Last login: Mon Aug 26 19:27:47 2013 from rhel64-master.testrelm.com
Could not chdir to home directory /home/user1: No such file or directory
-sh-4.1$ sudo -l > /tmp/sudo_list_client_31583.out 2>&1 
[sudo] password for user1: 
-sh-4.1$ rhel64-client.testrelm.com
Connecting to rhel64-client.testrelm.com...
Fetching /tmp/sudo_list_client_31583.out to /tmp/sudo_list.out
/tmp/sudo_list_client_31583.out                                                                                            100%   96     0.1KB/s   00:00    
:: [   PASS   ] :: Running 'sudo_list user1' (Expected 0, got 0)
Your password will expire in 89 day(s).
User user1 is not allowed to run sudo on rhel64-client.
:: [   PASS   ] :: Running 'cat /tmp/sudo_list.out' (Expected 0, got 0)
:: [   FAIL   ] :: File '/tmp/sudo_list.out' should contain '(root) /bin/mkdir' 
:: [ 19:29:23 ] ::  Failing because of https://bugzilla.redhat.com/show_bug.cgi?id=923753
:: [   PASS   ] :: Running 'rm -fr /tmp/sudo_list.out' (Expected 0, got 0)

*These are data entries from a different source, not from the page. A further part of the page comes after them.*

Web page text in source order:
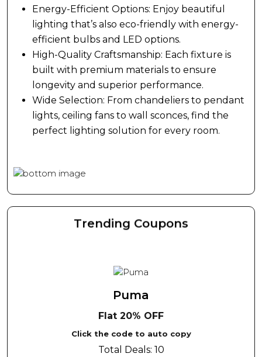
nesciunt.
Energy-Efficient Options: Enjoy beautiful
lighting that’s also eco-friendly with energy-
efficient bulbs and LED options.
High-Quality Craftsmanship: Each fixture is
built with premium materials to ensure
longevity and superior performance.
Wide Selection: From chandeliers to pendant
lights, ceiling fans to wall sconces, find the
perfect lighting solution for every room.
Trending Coupons
Puma
Flat 20% OFF
Click the code to auto copy
Total Deals: 10
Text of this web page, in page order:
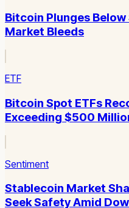
Bitcoin Plunges
Market Bleeds
ETF
Bitcoin Spot ETFs
Exceeding $500
Sentiment
Stablecoin Market
Seek Safety Amid
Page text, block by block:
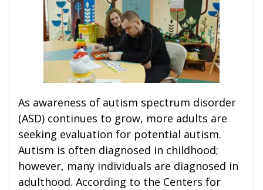
As awareness of autism spectrum disorder
(ASD) continues to grow, more adults are
seeking evaluation for potential autism.
Autism is often diagnosed in childhood;
however, many individuals are diagnosed in
adulthood. According to the Centers for
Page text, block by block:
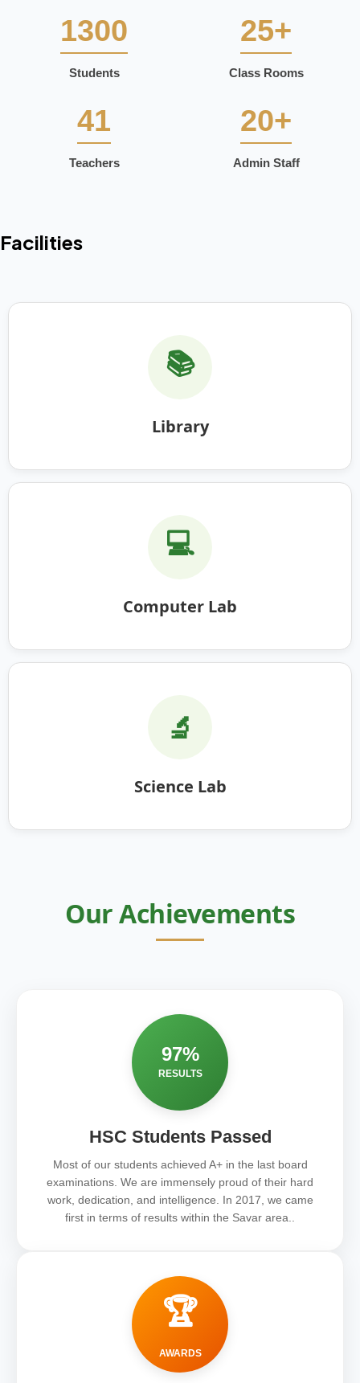
1300
Students
25+
Class Rooms
41
Teachers
20+
Admin Staff
Facilities
📚
Library
💻
Computer Lab
🔬
Science Lab
Our Achievements
97%
RESULTS
HSC Students Passed
Most of our students achieved A+ in the last board
examinations. We are immensely proud of their hard
work, dedication, and intelligence. In 2017, we came
first in terms of results within the Savar area..
🏆
AWARDS
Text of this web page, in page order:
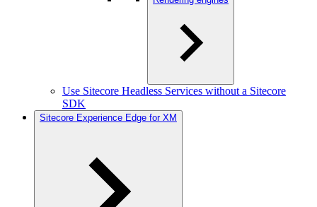
Use Sitecore Headless Services without a Sitecore
SDK
Sitecore Experience Edge for XM
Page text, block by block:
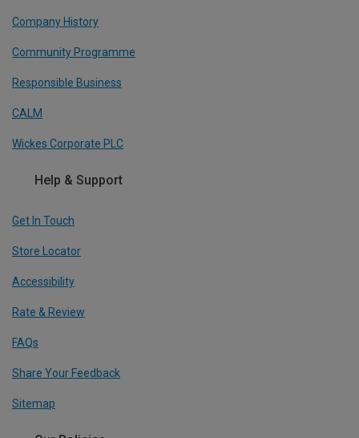
Company History
Community Programme
Responsible Business
CALM
Wickes Corporate PLC
Help & Support
Get In Touch
Store Locator
Accessibility
Rate & Review
FAQs
Share Your Feedback
Sitemap
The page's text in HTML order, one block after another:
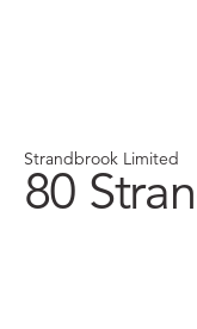
Strandbrook Limited
80
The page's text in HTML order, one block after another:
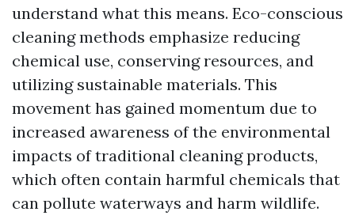
understand what this means. Eco-conscious
cleaning methods emphasize reducing
chemical use, conserving resources, and
utilizing sustainable materials. This
movement has gained momentum due to
increased awareness of the environmental
impacts of traditional cleaning products,
which often contain harmful chemicals that
can pollute waterways and harm wildlife.
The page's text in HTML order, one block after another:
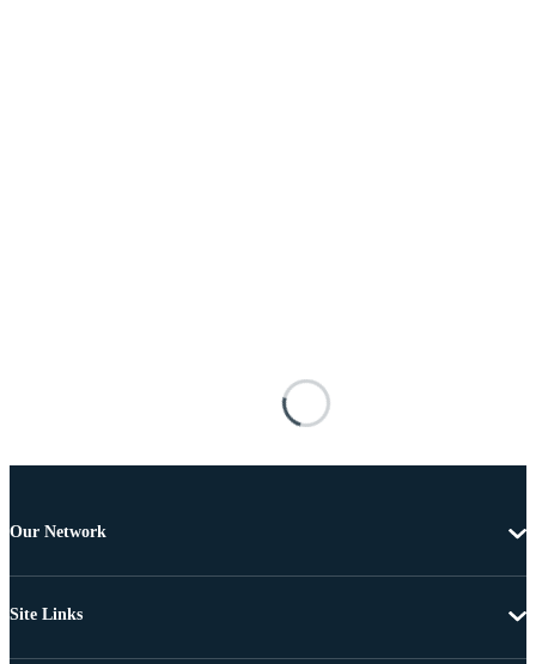
Our Network
Site Links

[root@rhel64-client ~]# rpm -q sudo
sudo-1.8.6p3-10.el6.x86_64
[root@rhel64-client ~]#

Comment 23 Nikolai Kondrashov 2013-08-29 15:34:48 UTC

Jakub, I've no IPA setup handy, sorry.

David, I'm sorry, I've never tested sssd with IPA and cannot say if the LDAP directory contents is correct. The sssd.conf looks good enough for me.